Task.WhenAny - 替代 List 避免 O(N²) 问题

Task.WhenAny - alternative to List avoiding O(N²) issues

我一直在努力提高对 async C# 代码的理解和使用,特别是如何将其集成到现有的同步代码中。

我有以下测试程序,它基本上是来自 https://docs.microsoft.com/en-us/dotnet/csharp/programming-guide/concepts/async/start-multiple-async-tasks-and-process-them-as-they-complete?pivots=dotnet-6-0 的带有同步调用程序和 LinqPad 可运行包装器的测试。

void Main()
{
    var a = new A();
    
    List<string> urls = new List<string>() 
        {
            "https://docs.microsoft.com/dotnet",
            "https://docs.microsoft.com/en-us/dotnet/api/system.threading.tasks.task.whenall?view=net-6.0",
            "
        };
        
    a.GetUrlContentLengths(urls).Dump();
}

public class A
{   
    public int GetUrlContentLengths(IEnumerable<string> urls)
    {
        return Task.Run<int>(async() => await GetUrlContentLengthsAsync(urls)).Result;
    }
    
public async Task<int> GetUrlContentLengthsAsync(IEnumerable<string> urls)
{
    System.Net.Http.HttpClient client = new System.Net.Http.HttpClient();

    IEnumerable<Task<int>> downloadTasksQuery = urls.Select(x => ProcessUrlAsync(x, client));

    var downloadTasks = downloadTasksQuery.ToList();

    int total = 0;
    
    while (downloadTasks.Any())
    {
        Task<int> finishedTask = await Task.WhenAny(downloadTasks);
        downloadTasks.Remove(finishedTask);
        total += await finishedTask;
    }
    
    return total;
}
        
    
    public  async Task<int> ProcessUrlAsync(string url, System.Net.Http.HttpClient client)
    {
        byte[] content = await client.GetByteArrayAsync(url);
        Console.WriteLine($"{url,-60} {content.Length,10:#,#}");

        return content.Length;
    }
}

This linked document 描述了这样的 O(n²) 问题:

What we’ve effectively created here is an O(N2) algorithm: for each task, we search the list for the task to remove it, which is an O(N) operation, and we register a continuation with each task, which is also an O(N) operation

那么对 Dictionary 的这个小改动是否可以解决这个问题并将整个事情留作 O(n) 操作?
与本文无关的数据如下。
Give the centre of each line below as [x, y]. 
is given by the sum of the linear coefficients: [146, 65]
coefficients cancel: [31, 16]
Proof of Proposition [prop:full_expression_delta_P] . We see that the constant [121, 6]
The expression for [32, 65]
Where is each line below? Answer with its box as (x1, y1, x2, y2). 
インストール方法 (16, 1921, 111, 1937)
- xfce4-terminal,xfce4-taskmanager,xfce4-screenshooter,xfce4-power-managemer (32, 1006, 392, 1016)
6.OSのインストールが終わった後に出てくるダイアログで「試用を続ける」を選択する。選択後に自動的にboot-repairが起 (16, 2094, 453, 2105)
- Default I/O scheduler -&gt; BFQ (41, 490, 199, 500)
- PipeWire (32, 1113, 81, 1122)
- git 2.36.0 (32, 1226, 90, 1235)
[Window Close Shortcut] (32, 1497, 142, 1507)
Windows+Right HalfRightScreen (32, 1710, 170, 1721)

public async Task<int> GetUrlContentLengthsAsync(IEnumerable<string> urls)
    {
        System.Net.Http.HttpClient client = new System.Net.Http.HttpClient();

        IEnumerable<Task<int>> downloadTasksQuery = urls.Select(x => ProcessUrlAsync(x, client));

        var downloadTasks = downloadTasksQuery.ToDictionary(xk => xk.GetHashCode(), xv => xv);

        int total = 0;
        
        while (downloadTasks.Any())
        {
            Task<int> finishedTask = await Task.WhenAny(downloadTasks.Values);
            downloadTasks.Remove(finishedTask.GetHashCode());
            total += await finishedTask;
        }
        
        return total;
    }

So would this minor change to a Dictionary fix this and leave the whole thing as an O(n) operation?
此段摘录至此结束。